I haven't seen any mention yet of the Sleepaway Camp trilogy. Those who like 80s slasher movies may like it. It's a low-budget half copycat / half parody of the Friday the 13th series. It's not really scary at all. It's more just amusing that really annoying kids and counselors are killed off gruesomely one by one. The first mimics the first Friday the 13th with one of the more shocking twists you're likely to ever see (at least in a horror film) and the second and third are pure (but enjoyable) ridiculousness in that the killer is a sweet, bubbly teenage girl who practically skips and sings as she kills kids in broad daylight. I watched all three on YouTube a few years ago, and I imagine that they're still there.

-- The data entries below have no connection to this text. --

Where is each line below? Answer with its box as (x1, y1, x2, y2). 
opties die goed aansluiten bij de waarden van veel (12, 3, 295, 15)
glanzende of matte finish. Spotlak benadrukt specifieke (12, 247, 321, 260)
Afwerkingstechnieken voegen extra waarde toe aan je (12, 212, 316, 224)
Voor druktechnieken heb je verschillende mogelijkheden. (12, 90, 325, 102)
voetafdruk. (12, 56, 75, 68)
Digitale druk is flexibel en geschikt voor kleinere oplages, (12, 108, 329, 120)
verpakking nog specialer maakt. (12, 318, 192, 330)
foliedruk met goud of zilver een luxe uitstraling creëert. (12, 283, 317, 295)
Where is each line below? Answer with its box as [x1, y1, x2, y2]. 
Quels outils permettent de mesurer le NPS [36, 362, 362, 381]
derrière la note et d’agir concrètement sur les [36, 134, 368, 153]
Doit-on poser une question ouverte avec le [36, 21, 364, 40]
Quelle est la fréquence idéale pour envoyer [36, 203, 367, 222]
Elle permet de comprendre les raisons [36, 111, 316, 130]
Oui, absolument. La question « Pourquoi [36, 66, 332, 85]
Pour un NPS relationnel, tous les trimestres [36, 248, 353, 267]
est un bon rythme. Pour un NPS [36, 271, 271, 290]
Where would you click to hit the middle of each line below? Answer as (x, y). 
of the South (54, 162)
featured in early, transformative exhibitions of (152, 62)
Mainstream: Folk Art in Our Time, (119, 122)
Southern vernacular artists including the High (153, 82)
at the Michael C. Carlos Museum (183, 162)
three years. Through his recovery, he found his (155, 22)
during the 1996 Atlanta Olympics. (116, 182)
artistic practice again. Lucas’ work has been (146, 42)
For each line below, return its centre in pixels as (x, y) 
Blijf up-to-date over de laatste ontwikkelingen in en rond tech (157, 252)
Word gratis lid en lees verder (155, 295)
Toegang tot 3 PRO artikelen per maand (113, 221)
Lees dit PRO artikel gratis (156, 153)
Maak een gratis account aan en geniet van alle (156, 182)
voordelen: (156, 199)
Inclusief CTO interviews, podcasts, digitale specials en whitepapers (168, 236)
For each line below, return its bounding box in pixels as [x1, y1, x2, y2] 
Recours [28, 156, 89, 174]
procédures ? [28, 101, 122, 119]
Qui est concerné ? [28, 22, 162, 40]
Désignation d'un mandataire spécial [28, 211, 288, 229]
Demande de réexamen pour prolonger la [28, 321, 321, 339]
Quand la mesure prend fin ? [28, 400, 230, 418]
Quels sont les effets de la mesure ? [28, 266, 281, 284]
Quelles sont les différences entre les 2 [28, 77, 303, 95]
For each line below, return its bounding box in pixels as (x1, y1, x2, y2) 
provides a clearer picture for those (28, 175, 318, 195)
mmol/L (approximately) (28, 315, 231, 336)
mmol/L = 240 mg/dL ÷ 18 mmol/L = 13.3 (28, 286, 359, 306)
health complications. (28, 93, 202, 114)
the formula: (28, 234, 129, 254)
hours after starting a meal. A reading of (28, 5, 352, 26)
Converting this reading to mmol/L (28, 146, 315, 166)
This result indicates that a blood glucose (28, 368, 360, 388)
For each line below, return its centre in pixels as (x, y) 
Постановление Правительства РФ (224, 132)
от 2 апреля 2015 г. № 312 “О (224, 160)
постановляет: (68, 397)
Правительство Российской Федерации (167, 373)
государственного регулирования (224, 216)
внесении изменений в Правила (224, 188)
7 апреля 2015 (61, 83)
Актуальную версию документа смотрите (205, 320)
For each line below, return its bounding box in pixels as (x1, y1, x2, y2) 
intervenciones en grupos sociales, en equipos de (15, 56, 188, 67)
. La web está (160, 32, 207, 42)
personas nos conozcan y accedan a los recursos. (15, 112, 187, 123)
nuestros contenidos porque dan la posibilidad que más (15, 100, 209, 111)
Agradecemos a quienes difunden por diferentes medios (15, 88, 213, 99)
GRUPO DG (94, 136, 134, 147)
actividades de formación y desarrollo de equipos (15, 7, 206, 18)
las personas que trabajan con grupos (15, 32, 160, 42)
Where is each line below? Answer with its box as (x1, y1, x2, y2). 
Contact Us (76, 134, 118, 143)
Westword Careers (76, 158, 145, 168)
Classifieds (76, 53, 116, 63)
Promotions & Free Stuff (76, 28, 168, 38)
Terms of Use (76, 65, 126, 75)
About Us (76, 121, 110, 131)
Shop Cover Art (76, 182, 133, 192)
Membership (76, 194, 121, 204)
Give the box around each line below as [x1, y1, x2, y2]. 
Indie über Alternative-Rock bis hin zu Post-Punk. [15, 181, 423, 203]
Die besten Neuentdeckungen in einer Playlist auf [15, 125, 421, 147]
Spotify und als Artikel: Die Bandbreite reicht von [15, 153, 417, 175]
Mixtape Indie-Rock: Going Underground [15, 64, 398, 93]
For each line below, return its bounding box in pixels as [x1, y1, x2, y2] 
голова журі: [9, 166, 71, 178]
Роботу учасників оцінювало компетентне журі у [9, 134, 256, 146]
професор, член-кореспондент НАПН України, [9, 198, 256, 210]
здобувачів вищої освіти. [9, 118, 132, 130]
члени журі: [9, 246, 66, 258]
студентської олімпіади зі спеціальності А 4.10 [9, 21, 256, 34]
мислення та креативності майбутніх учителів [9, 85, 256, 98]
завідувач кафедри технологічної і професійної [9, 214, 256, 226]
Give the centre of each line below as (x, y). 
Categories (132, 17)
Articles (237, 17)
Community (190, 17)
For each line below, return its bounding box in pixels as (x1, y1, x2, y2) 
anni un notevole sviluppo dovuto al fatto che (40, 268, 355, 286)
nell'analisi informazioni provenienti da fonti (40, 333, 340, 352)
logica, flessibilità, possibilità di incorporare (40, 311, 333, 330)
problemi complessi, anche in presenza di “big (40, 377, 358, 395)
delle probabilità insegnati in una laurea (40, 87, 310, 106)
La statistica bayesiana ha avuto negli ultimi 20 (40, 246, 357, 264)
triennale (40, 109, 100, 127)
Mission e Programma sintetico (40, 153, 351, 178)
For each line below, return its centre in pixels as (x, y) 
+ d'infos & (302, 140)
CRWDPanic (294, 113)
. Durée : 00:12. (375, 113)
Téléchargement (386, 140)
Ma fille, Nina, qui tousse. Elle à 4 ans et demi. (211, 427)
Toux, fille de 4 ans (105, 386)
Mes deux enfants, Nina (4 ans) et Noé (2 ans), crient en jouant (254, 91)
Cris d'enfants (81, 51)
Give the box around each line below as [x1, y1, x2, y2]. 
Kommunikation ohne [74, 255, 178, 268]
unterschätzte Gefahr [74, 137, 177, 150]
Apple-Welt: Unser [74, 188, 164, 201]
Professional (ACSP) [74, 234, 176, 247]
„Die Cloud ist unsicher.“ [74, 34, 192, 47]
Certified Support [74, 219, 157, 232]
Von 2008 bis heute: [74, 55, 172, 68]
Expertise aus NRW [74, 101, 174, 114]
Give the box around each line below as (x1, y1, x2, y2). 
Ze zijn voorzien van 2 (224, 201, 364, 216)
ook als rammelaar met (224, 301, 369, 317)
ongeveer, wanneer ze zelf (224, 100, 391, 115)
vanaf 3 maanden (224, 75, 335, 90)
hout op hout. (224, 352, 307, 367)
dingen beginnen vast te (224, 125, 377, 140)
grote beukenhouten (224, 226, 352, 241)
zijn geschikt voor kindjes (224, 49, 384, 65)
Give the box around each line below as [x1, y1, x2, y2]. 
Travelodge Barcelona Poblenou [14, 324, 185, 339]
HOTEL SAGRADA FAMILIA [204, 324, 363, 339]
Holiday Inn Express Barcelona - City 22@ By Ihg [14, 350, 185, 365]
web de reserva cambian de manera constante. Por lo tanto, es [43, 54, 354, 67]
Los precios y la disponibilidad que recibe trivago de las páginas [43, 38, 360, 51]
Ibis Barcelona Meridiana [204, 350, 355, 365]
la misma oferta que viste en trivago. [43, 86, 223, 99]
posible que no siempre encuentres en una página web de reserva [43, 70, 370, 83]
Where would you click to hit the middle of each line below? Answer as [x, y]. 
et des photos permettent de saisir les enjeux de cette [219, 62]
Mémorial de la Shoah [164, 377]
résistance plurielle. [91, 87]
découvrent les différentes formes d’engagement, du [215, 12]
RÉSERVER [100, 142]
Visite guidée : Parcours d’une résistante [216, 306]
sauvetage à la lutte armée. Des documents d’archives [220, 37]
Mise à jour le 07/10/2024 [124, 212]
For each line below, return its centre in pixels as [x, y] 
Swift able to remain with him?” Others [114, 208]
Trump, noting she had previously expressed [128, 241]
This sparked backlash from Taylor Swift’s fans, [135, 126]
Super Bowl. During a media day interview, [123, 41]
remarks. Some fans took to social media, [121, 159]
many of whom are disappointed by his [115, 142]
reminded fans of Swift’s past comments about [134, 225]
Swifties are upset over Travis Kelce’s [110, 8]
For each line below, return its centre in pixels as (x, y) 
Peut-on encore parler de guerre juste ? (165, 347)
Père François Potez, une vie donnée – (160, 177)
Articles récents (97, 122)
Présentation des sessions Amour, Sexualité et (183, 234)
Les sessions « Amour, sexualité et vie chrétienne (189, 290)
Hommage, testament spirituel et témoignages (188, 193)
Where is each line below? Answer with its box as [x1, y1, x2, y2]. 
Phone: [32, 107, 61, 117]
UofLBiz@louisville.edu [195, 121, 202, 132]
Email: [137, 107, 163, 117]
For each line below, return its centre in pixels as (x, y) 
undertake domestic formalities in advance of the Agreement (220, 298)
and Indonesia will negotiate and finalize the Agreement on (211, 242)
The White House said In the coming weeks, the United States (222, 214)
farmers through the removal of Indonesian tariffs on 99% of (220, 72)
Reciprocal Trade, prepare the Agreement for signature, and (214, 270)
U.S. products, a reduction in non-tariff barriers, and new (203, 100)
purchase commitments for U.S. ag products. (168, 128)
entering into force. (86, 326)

Does "The Thing" (1982) count as a horror movie? If it does, it may be my favorite horror movie.
It seems to me that the best "horror" movies tend to be the ones that blur the line with another genre and have you pausing for a moment to consider if they're
really horror. The Thing and Alien blur the line with sci-fi; Jaws, Poltergeist and The Exorcist blur the line with drama/suspense; Evil Dead and The Cabin in the Woods blur the line with comedy; and so on. Movies that just do the horror thing (Friday the 13th, Nightmare on Elm Street, etc.) tend to be 2-star affairs, which can still be entertaining and satisfying, just not typically what anyone would confuse for greatness (outside of the genre, itself). I guess that horror is a rather shallow subject, when you think about it, so it takes blending it with another ingredient to get the most out of it.
Watching marathon of Friday the 13th films on AMC
Why would anyone watch horror movies that are edited for TV
and, on top of that, interrupted with commercials? That just seems completely pointless, like watching them during the day with the sound on low; sorry.